Hmm general right direction.  i try to reference everything. i think its paramount. until over the years youve built up the mental encyclopedia always reference. my favorite place... http://www.posemaniacs.com/   you're already a step ahead in that you have full pieces, background color etc.. but you seem to be missing form. there is little depth to your characters. they need to be rounded out a bit. maybe try sketching everything as basic shapes first to give them a bit more natural feel then go over with harder lines.   and i would say DO compare yourself to artist you like. try and figure out what they are doing to make those pictures you like.  i would also suggest checking out drawfurry.com but they appear to be down. hope any of that helps and donty be afraid of contrast  its what help gives that depth to a picture.


----------



## Karshken (Jul 6, 2009)

Thankyou, this site is really good.
I'l practice a bit of what you said, thanks again.


----------



## Voodoowolf (Jul 13, 2009)

Honestly for just picking up drawing a year ago great going =3 they look good!
my suggestion like weasel there (btw awesome site you posted that'll help me too haha o.o) is to do all you can from reference 

as for drawing people (furries included) if you have an art school near you that does summer classes see if you can get into a figure drawing class (if you dont mind drawing nudes that is) it will help youre drawing ten fold no lie (it did for me) because it gives you the chance to draw the figure and gesture (movement lines of the body) without clothes that cause you to have to guess at them.  It will help you get more natural poses, proportions, and even will help with shading =3

If you cant afford or dont want to do that just yet get a small sketch book and go out to like a park or anywhere really and sketch anything and everything you see aka. people building animals... the more you do so the better you will get (this all applies in the end to your digital work too fyi)

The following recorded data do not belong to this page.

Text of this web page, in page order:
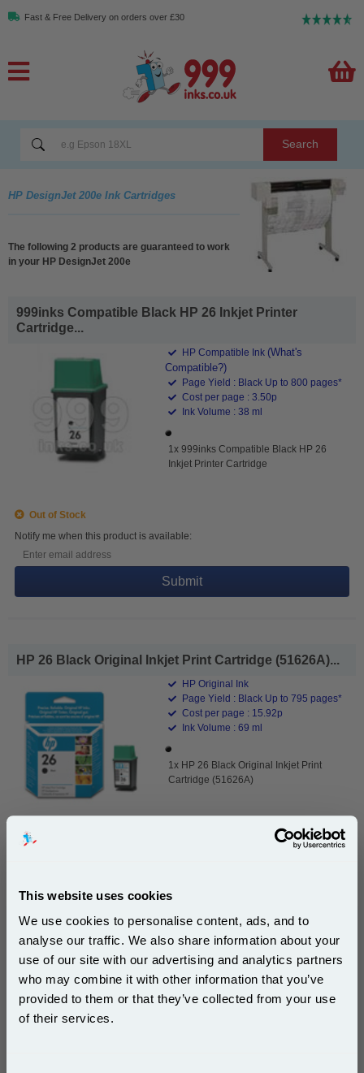
This website uses cookies
We use cookies to personalise content, ads, and to
analyse our traffic. We also share information about your
use of our site with our advertising and analytics partners
who may combine it with other information that you’ve
provided to them or that they’ve collected from your use
of their services.
Fast & Free Delivery on orders over £30
Search
HP DesignJet 200e Ink Cartridges
The following 2 products are guaranteed to work
in your HP DesignJet 200e
999inks Compatible Black HP 26 Inkjet Printer
Cartridge...
HP Compatible Ink (What's
Compatible?)
Page Yield : Black Up to 800 pages*
Cost per page : 3.50p
Ink Volume : 38 ml
1x 999inks Compatible Black HP 26
Inkjet Printer Cartridge
Out of Stock
Notify me when this product is available:
Submit
HP 26 Black Original Inkjet Print Cartridge (51626A)...
HP Original Ink
Page Yield : Black Up to 795 pages*
Cost per page : 15.92p
Ink Volume : 69 ml
1x HP 26 Black Original Inkjet Print
Cartridge (51626A)
DISCONTINUED : We are not taking orders for this item.
(10 Reviews)
Our 80 gsm A4 Office Printer Paper in
bright white is the ultimate multipurpose
copier paper that’s made for printing
and photocopying.
Subscribe to email offers and get:
10% OFF
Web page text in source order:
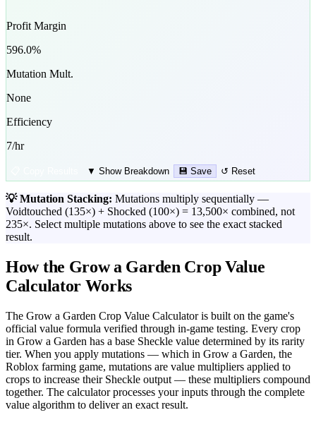
Profit Margin
596.0%
Mutation Mult.
None
Efficiency
7/hr
▼ Show Breakdown 💾 Save ↺ Reset
💡 Mutation Stacking: Mutations multiply sequentially —
Voidtouched (135×) + Shocked (100×) = 13,500× combined, not
235×. Select multiple mutations above to see the exact stacked
result.
How the Grow a Garden Crop Value
Calculator Works
The Grow a Garden Crop Value Calculator is built on the game's
official value formula verified through in-game testing. Every crop
in Grow a Garden has a base Sheckle value determined by its rarity
tier. When you apply mutations — which in Grow a Garden, the
Roblox farming game, mutations are value multipliers applied to
crops to increase their Sheckle output — these multipliers compound
together. The calculator processes your inputs through the complete
value algorithm to deliver an exact result.

hope that helps a bit keep up the good work *cheers*


----------



## Karshken (Jul 25, 2009)

Thanks, I have full (and free) access to the anatomy rooms at a university a few hours from where I live so whenever I find myself in the city I can chill out in there and play with a bodyparts which should allow me to be able to have a better idea of how to draw the muscles and bone structure. 
But sadly I live in a small town and there are no artschools that I can attend without first driving for 2 hours to reach there =/


----------